I assure the hon. Gentleman that organisations such as the RYA, which shares his concerns, would certainly be included in that definition.
The clause places a duty on the appropriate authority to do everything it reasonably can to bring an order to the attention of people and organisations likely to be affected. It also requires the appropriate authority to make sure that a copy of the order is available for inspection, and to provide a copy to people who ask for one. The provision is all about transparency and is very important, because protection of MCZs will only be improved when more people are aware of their existence and appreciate what they are for. We have no wish to have people unwittingly contravening orders because we have failed properly to publicise them.
In practice, I anticipate that the appropriate authority will publish the order in an appropriate manner, with notifying organisations likely to be affected by e-mail or letter. Organisations would, I believe, include the RYA, but they are also very likely to include local representative organisations which may, in fact, be more directly affected than some members of the RYA. We do not simply send everything to everyone, which would be a disproportionate burden; we must allow the appropriate authority some discretion to make the judgment based on its experience and expertise of marine matters about who is likely to be affected. In doing so, it has to act reasonably. I believe the clause, as it stands, strikes the right note, and I hope that with the assurances I have given today the hon.
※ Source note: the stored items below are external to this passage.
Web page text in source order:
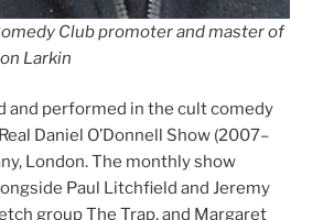
Club promoter and master of
Larkin
and performed in the cult comedy
Daniel O’Donnell Show (2007–
London. The monthly show
Paul Litchfield and Jeremy
group The Trap, and Margaret
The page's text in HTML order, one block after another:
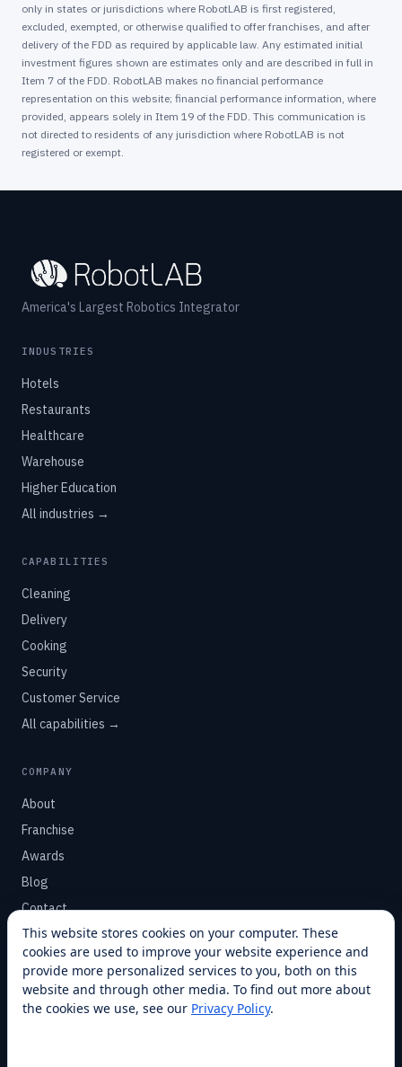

Gentleman will withdraw the amendment.
Mr. Benyon: I am grateful to the Minister for that clarification. The words that she has put on the record will provide the necessary reassurance to organisations such as the RYA. I beg to ask leave to withdraw the amendment.
Amendment, by leave, withdrawn.
Clause 120 ordered to stand part of the Bill.
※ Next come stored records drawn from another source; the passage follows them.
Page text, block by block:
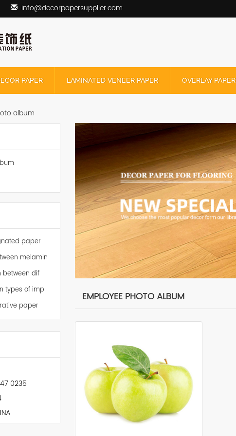
info@decorpapersupplier.com
PAPER LAMINATED VENEER PAPER OVERLAY PAPER
album
EMPLOYEE PHOTO ALBUM
paper
melamin
between dif
types of imp
paper
0235
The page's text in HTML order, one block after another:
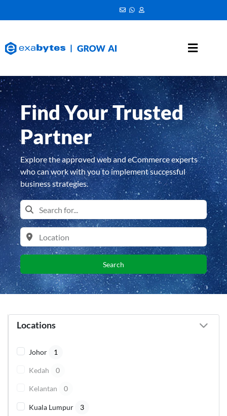
Find Your Trusted
Partner
Explore the approved web and eCommerce experts
who can work with you to implement successful
business strategies.
Search
Locations
Johor 1
Kedah 0
Kelantan 0
Kuala Lumpur 3
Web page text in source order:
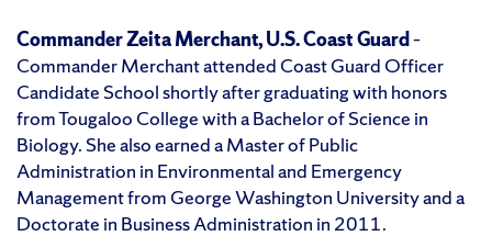
Commander Zeita Merchant, U.S. Coast Guard–
Commander Merchant attended Coast Guard Officer
Candidate School shortly after graduating with honors
from Tougaloo College with a Bachelor of Science in
Biology. She also earned a Master of Public
Administration in Environmental and Emergency
Management from George Washington University and a
Doctorate in Business Administration in 2011.

Clauses 121 and 122 ordered to stand part of the Bill.

Clause 123

Creation of network of conservation sites
Question proposed, That the clause stand part of the Bill.
Nick Ainger: I have been contacted by the Countryside Council for Wales, which is the statutory advisory body for the Welsh Assembly. It has raised a number of issues that I would like to bring to the Committee’s attention. Unfortunately, in the time given, it was not possible to table an amendment, but I will ask the Minister some questions.
Clause 123 creates the network of conservation sites, but does not state whether any of them will be highly protected sites. The CCW is concerned that some of the sites should be highly protected. It may mean that licensed marine activity should not be allowed in MCZs, and that neither should any fishing of any sort take place. In other words we create, as around Lundy, no-take zones. I would be grateful if the Minister could tell me if, within clause 123, those highly protected zones can be created to give the assurance that the CCW is seeking.
6.30 pm
Andrew George: I am sure that you, Mr. Pope, will notice—I am sure that the Minister will have noticed—that I put forward amendment 40, which has not been selected. Perhaps it was tabled too late for consideration. The amendment achieves what, I hope, the hon. Member for Carmarthen, West and South Pembrokeshire was asking for—that the network should include highly protected sites.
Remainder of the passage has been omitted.